Amazon gets Elasticated
Will EC2 go down well in the City?
Amazon has now added a new layer to its utility computing platform with the Elastic Compute Cloud, EC2. S3 redefined the pricing model for utility storage, and EC2 looks set to do the same for utility and grid compute resources.
An array of virtual servers, EC2 allows you to run Linux images on its hardware. Currently Fedora Core 3 and Core 4 are supported, though Amazon expects any Linux distribution with a 2.6 kernel should run. Each image will give you the equivalent of a 1.7Ghz Xeon CPU with 1.75GB of RAM, 160GB of local storage, and 250Mb/s of connectivity.
The pricing model is attractive - especially when compared to Sun's $1 per CPU per hour. EC2 will cost $0.10 per instance-hour, and $0.20 per GB of externally transferred data.
While you still have to account for storage separately (as EC2 uses S3 as a storage platform), running a server flat out for a month with Amazon's new service will cost you around $72. However, if you need permanent infrastructure, buying your own hardware could well be more cost effective.

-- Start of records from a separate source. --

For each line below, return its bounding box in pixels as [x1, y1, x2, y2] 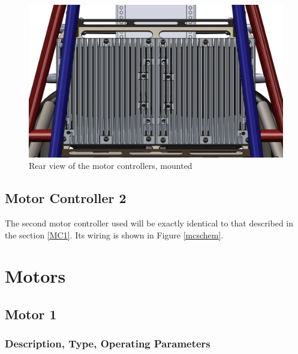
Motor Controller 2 [5, 189, 127, 207]
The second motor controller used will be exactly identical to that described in [5, 217, 294, 229]
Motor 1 [5, 304, 57, 323]
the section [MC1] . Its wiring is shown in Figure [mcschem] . [5, 228, 224, 241]
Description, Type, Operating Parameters [5, 336, 210, 351]
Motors [5, 264, 66, 288]
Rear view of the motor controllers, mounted [29, 159, 192, 172]
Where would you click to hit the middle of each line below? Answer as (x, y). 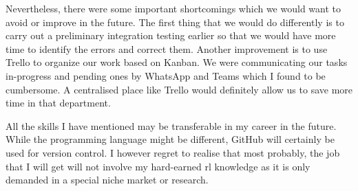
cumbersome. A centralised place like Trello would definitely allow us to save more (179, 89)
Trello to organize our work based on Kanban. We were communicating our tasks (177, 62)
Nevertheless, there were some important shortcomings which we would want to (173, 8)
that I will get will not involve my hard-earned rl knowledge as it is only (158, 166)
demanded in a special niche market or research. (107, 180)
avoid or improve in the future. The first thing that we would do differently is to (175, 22)
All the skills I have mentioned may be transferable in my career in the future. (171, 125)
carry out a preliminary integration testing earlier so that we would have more (171, 35)
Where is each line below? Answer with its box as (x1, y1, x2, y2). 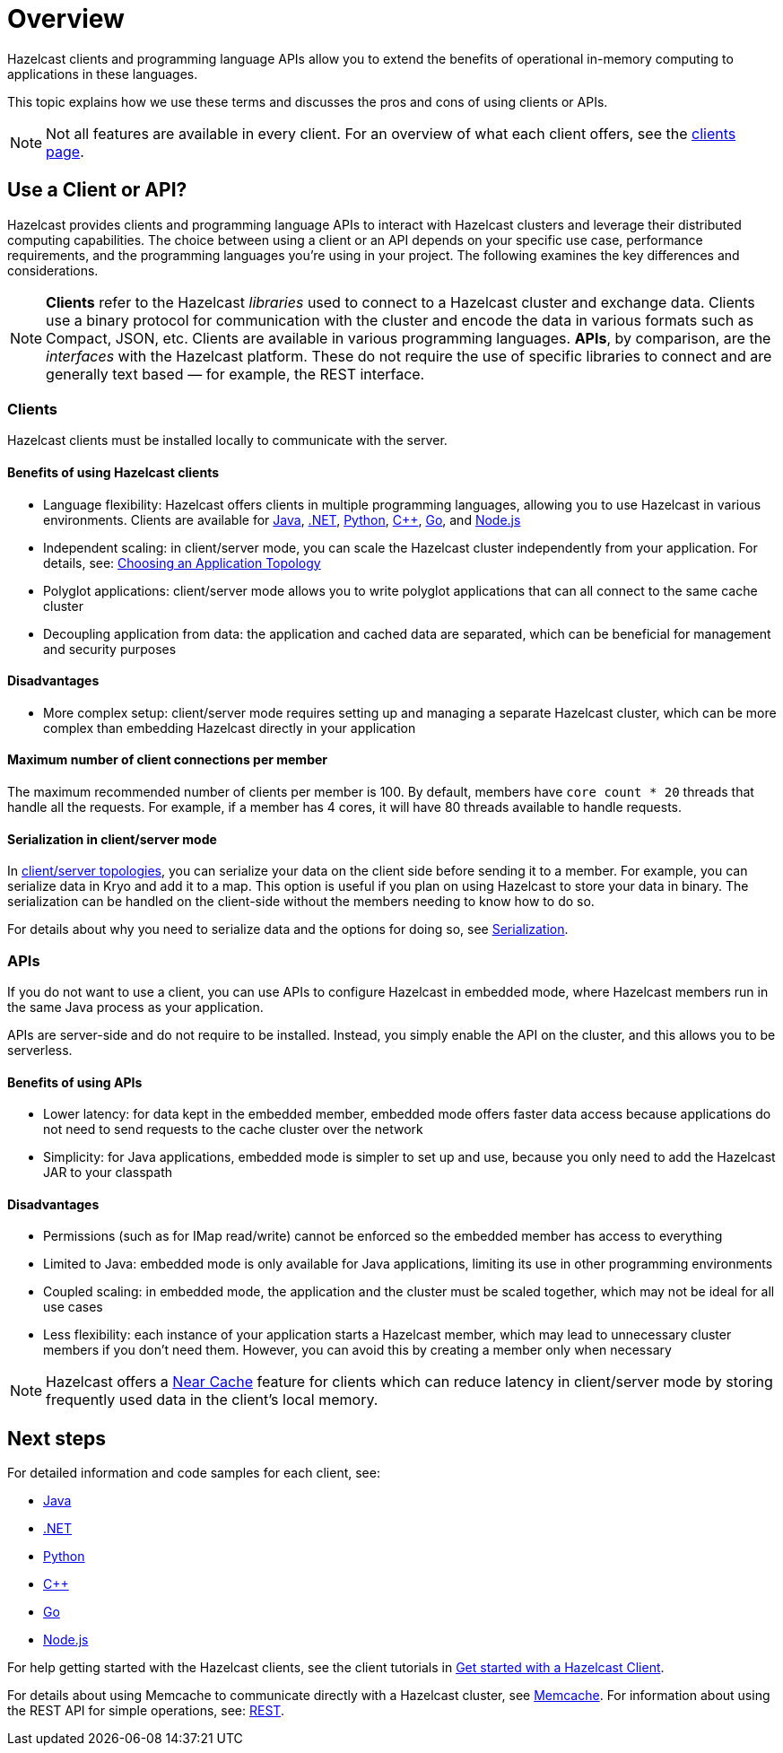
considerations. (7, 262, 99, 278)
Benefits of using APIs (7, 1074, 143, 1090)
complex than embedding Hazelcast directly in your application (43, 720, 416, 736)
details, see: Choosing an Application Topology (43, 554, 321, 571)
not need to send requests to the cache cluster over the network (43, 1121, 423, 1138)
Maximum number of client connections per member (7, 752, 328, 768)
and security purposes (43, 641, 177, 657)
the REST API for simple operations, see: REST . (7, 1703, 284, 1719)
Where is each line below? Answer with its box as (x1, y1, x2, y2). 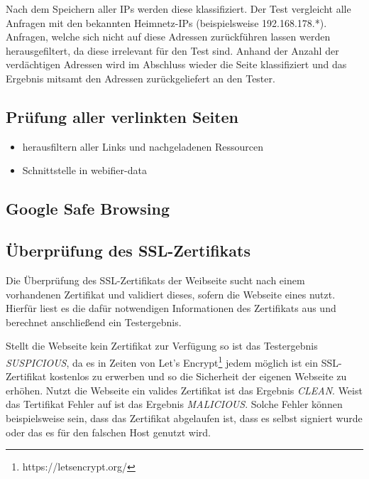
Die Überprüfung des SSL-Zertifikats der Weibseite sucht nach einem (6, 272, 305, 287)
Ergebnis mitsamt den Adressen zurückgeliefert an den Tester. (6, 70, 275, 85)
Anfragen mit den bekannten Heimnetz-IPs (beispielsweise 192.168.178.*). (6, 15, 327, 30)
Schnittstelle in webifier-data (22, 163, 147, 178)
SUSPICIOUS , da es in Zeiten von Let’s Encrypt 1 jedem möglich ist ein (6, 352, 319, 370)
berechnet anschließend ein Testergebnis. (6, 314, 182, 329)
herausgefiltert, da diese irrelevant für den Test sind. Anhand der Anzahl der (6, 43, 339, 58)
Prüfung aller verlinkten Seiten (6, 105, 239, 127)
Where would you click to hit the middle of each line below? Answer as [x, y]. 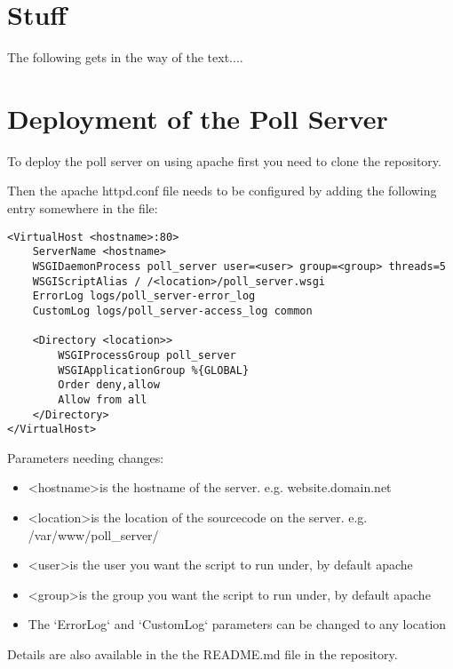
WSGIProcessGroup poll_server [147, 355]
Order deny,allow [109, 385]
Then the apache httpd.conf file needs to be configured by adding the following [222, 191]
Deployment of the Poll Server [198, 118]
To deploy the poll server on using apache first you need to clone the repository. [224, 160]
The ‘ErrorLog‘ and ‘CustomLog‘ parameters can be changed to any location [237, 624]
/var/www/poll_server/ [93, 534]
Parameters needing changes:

So why use EC2? If you need compute power quickly, and have an Amazon sanctioned image to hand, the EC2 is an ideal way of throwing a cluster of virtual servers at a particularly sticky problem that needs to be solved right now.
Alternatively, if you're prototyping a new web service and don't want to rent a full time server for your tests, a sacrificial server image on EC2 can save you time and money. You can keep EC2 costs to a minimum by treating it as a batch processing system, uploading and downloading batches of data to keep network charges down.